**What the exercise asks**
Since pictures are not wanted in the copy, output only the rest of each record exactly.

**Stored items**
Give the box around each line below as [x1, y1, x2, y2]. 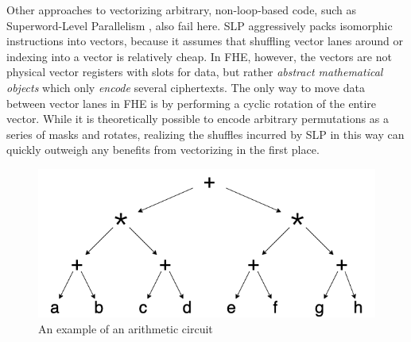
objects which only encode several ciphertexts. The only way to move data [6, 79, 365, 95]
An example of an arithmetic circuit [38, 320, 213, 336]
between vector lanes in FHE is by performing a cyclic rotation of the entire [6, 94, 377, 111]
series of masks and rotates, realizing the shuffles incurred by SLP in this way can [6, 125, 405, 142]
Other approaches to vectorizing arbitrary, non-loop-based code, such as [6, 2, 357, 17]
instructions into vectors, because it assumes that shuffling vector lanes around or [6, 33, 404, 49]
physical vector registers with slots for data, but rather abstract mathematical [6, 63, 383, 80]
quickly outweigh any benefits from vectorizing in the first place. [6, 141, 320, 158]

**Answer to the exercise**
Give the box around each line below as [x1, y1, x2, y2]. 
objects which only encode several ciphertexts. The only way to move data [6, 79, 365, 95]
An example of an arithmetic circuit [38, 320, 213, 336]
between vector lanes in FHE is by performing a cyclic rotation of the entire [6, 94, 377, 111]
series of masks and rotates, realizing the shuffles incurred by SLP in this way can [6, 125, 405, 142]
Other approaches to vectorizing arbitrary, non-loop-based code, such as [6, 2, 357, 17]
instructions into vectors, because it assumes that shuffling vector lanes around or [6, 33, 404, 49]
physical vector registers with slots for data, but rather abstract mathematical [6, 63, 383, 80]
quickly outweigh any benefits from vectorizing in the first place. [6, 141, 320, 158]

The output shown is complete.